#### WHAT TO DO:
Give back an exact copy of the entries beneath, minus the pictures.

DATA EXTRACT section start

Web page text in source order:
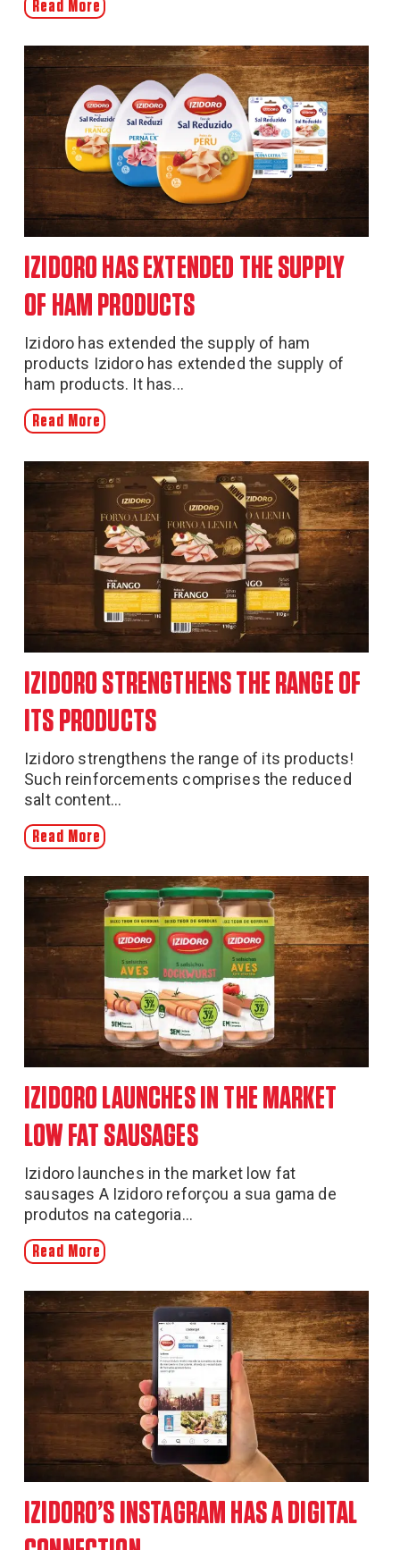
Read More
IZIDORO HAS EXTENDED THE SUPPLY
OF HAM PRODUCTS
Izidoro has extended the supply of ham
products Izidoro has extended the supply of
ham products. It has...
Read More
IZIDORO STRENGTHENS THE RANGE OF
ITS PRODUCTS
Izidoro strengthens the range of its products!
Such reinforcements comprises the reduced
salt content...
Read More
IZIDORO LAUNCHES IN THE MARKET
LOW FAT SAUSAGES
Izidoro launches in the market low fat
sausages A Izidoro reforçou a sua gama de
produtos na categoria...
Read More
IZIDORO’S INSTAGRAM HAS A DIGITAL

DATA EXTRACT section end

#### REPLY:
Web page text in source order:
Read More
IZIDORO HAS EXTENDED THE SUPPLY
OF HAM PRODUCTS
Izidoro has extended the supply of ham
products Izidoro has extended the supply of
ham products. It has...
Read More
IZIDORO STRENGTHENS THE RANGE OF
ITS PRODUCTS
Izidoro strengthens the range of its products!
Such reinforcements comprises the reduced
salt content...
Read More
IZIDORO LAUNCHES IN THE MARKET
LOW FAT SAUSAGES
Izidoro launches in the market low fat
sausages A Izidoro reforçou a sua gama de
produtos na categoria...
Read More
IZIDORO’S INSTAGRAM HAS A DIGITAL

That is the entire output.